“When King Ahaz went to Damascus to meet Tiglath-pileser king of Assyria, he saw the altar that was at Damascus. And King Ahaz sent to Uriah the priest a model of the altar, and its pattern, exact in all its details.” - 2 Kings 16:10
King Ahaz had a lot going for him. In fact, he’s not unlike someone we would picture meeting in the Bay Area: he was young (reigning in his twenties and thirties), loved innovation and technology (introduced the Babylonian sundial to Jerusalem, 2 Kings 20:11), had access to the latest information (prophets Isaiah and Micah spoke during his reign), and was interested in spirituality (involved himself in sacred spaces and practices). But he had no real relationship with God, and this despite benefiting from God’s deliverance in battle (2 Kings 16:5), having the influence of a godly father (2 Kings 15:34), and being of the line of David.
Instead, he emulates those around him.

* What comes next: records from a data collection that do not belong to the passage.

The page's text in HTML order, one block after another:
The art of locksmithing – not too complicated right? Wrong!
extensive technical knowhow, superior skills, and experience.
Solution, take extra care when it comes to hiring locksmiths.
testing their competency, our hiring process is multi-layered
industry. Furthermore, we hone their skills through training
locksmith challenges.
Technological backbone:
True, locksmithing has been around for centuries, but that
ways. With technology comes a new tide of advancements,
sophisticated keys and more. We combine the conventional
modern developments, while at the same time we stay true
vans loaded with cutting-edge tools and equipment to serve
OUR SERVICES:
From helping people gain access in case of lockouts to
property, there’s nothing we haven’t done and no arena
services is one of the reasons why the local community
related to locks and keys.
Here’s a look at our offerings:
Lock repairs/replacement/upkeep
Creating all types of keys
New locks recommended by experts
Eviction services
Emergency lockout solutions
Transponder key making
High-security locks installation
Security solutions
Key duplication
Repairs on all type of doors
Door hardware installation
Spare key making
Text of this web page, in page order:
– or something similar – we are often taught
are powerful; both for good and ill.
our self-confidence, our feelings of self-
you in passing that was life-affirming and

When the tide turns against him in battle, he looks not to God for help, but makes an alliance with the Assyrian king, just as he sees the Syrians and Israelites doing. But far from it being an equal alliance, Ahaz declares himself their servant, literally slave (2 Kings 16:17), giving the Assyrians treasures from the temple and palace. And when he sees the Assyrian altar in Damascus, he decides to make one exactly like it for himself.
Assyrian altars were quite different from Jewish ones: they were smaller, and had peculiar and unmistakable ornamentation. As one article put it, “Careful instructions would be needed for workmen who had never seen the sort of object which they were required to produce.” In a distorted echo of Exodus 38, Ahaz now puts himself in the place of God, directing the priest in constructing an idolatrous altar which he puts in the place of God’s bronze altar in the temple, and upon which he makes burnt, grain, drink, and peace offerings. It’s a strange and somewhat hideous amalgam of religions: he is in Solomon’s temple, making offerings from Levitical law, but on an Assyrian altar, to Damascene gods. 2 Chronicles 28:23 tells us something of his motivations: “For he… said, ‘Because the gods of the kings of Syria helped them, I will sacrifice to them that they may help me.’”

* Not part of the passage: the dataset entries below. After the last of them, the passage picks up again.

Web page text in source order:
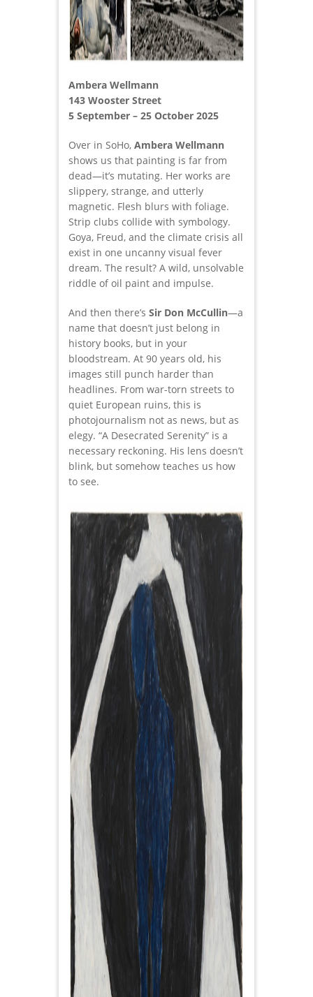
Ambera Wellmann
143 Wooster Street
5 September – 25 October 2025
Over in SoHo, Ambera Wellmann
shows us that painting is far from
dead—it’s mutating. Her works are
slippery, strange, and utterly
magnetic. Flesh blurs with foliage.
Strip clubs collide with symbology.
Goya, Freud, and the climate crisis all
exist in one uncanny visual fever
dream. The result? A wild, unsolvable
riddle of oil paint and impulse.
And then there’s Sir Don McCullin—a
name that doesn’t just belong in
history books, but in your
bloodstream. At 90 years old, his
images still punch harder than
headlines. From war-torn streets to
quiet European ruins, this is
photojournalism not as news, but as
elegy. “A Desecrated Serenity” is a
necessary reckoning. His lens doesn’t
blink, but somehow teaches us how
to see.
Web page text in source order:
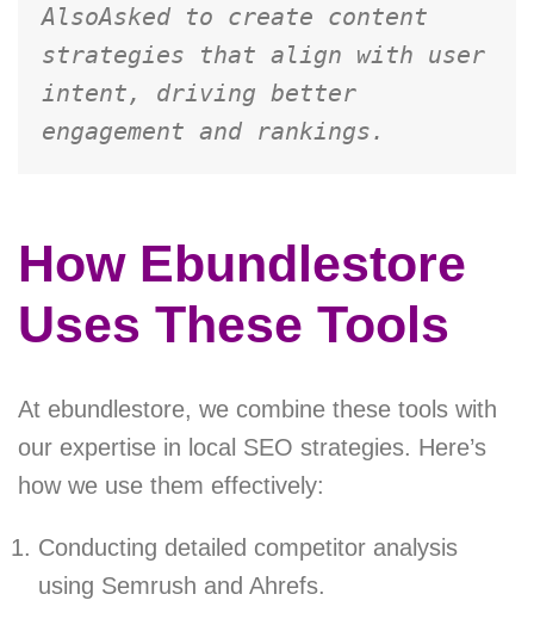
AlsoAsked to create content
strategies that align with user
intent, driving better
engagement and rankings.
How Ebundlestore
Uses These Tools
At ebundlestore, we combine these tools with
our expertise in local SEO strategies. Here’s
how we use them effectively:
Conducting detailed competitor analysis
using Semrush and Ahrefs.
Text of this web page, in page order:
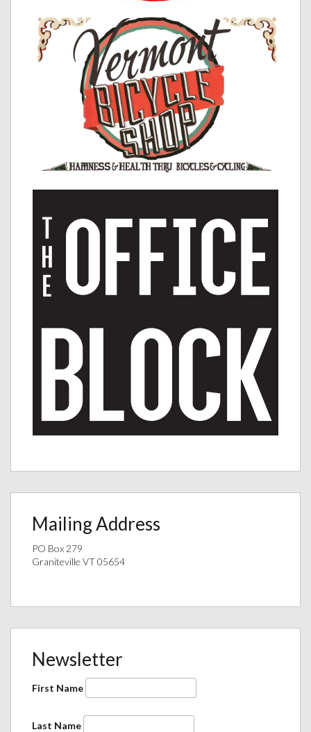
Mailing Address
PO Box 279
Graniteville VT 05654
Newsletter
First Name
Last Name
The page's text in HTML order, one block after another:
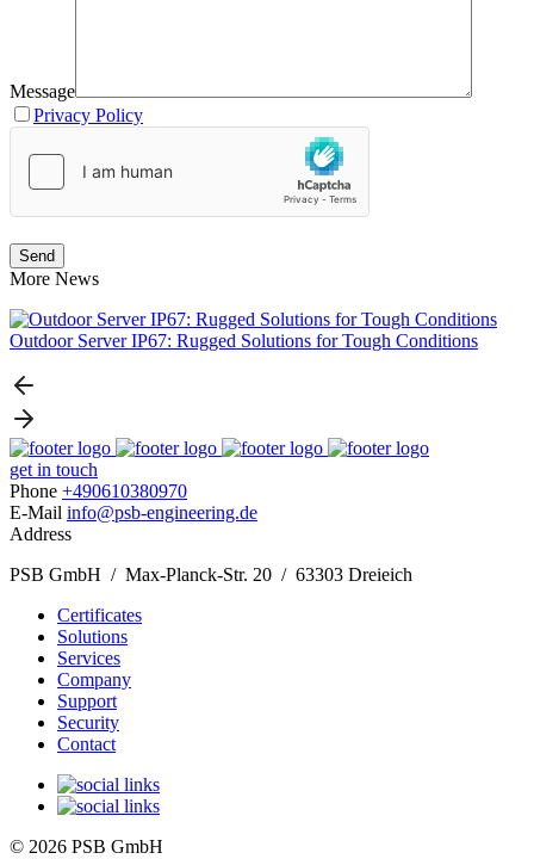
Message
Privacy Policy
More News
Outdoor Server IP67: Rugged Solutions for Tough Conditions
get in touch
Phone +490610380970
E-Mail info@psb-engineering.de
Address
PSB GmbH / Max-Planck-Str. 20 / 63303 Dreieich
Certificates
Solutions
Services
Company
Support
Security
Contact
© 2026 PSB GmbH
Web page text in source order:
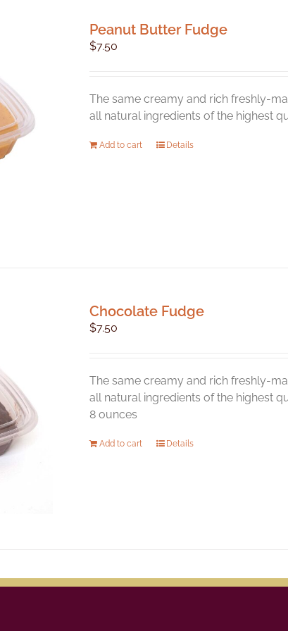
Peanut Butter Fudge
$7.50
The same creamy and rich freshly-
all natural ingredients of the highest
Add to cart Details
Chocolate Fudge
$7.50
The same creamy and rich freshly-
all natural ingredients of the highest
8 ounces
Add to cart Details

The next sentence in 2 Chronicles is compelling: “But they were the ruin of him and of all Israel.” God is not one in a line of many. We cannot keep the convenient or traditional parts of our faith and mix them in with what seems to be working for everyone else. This is not to say we can’t make our faith culturally relevant, but we must always be going back to God’s word as we bring forward His truths to our current day.

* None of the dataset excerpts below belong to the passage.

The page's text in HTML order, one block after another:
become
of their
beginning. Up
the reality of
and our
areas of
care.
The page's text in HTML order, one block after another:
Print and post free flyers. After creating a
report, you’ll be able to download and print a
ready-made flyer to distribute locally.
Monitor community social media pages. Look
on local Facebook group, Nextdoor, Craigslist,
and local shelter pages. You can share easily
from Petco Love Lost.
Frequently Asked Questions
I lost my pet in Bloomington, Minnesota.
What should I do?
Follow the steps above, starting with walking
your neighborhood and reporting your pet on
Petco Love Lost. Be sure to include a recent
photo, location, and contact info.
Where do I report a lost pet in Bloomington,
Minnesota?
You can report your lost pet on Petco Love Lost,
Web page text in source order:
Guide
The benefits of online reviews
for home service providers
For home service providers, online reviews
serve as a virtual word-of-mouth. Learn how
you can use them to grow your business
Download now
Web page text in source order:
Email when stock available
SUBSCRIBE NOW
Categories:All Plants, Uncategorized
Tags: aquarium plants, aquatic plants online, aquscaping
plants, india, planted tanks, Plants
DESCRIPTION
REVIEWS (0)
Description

Ahaz had auspicious beginnings: but he ended up being one of the worst kings, going on to make idolatrous altars “in every city of Judah” (2 Chronicles 28:25). Perhaps, more than anything else, his story is a warning to us: of how incredibly easy it can be to be so caught up by what others are doing, to trust so much in worldly patterns of success, to care so much about what someone in power thinks of us, that we lose a right view of God in our lives.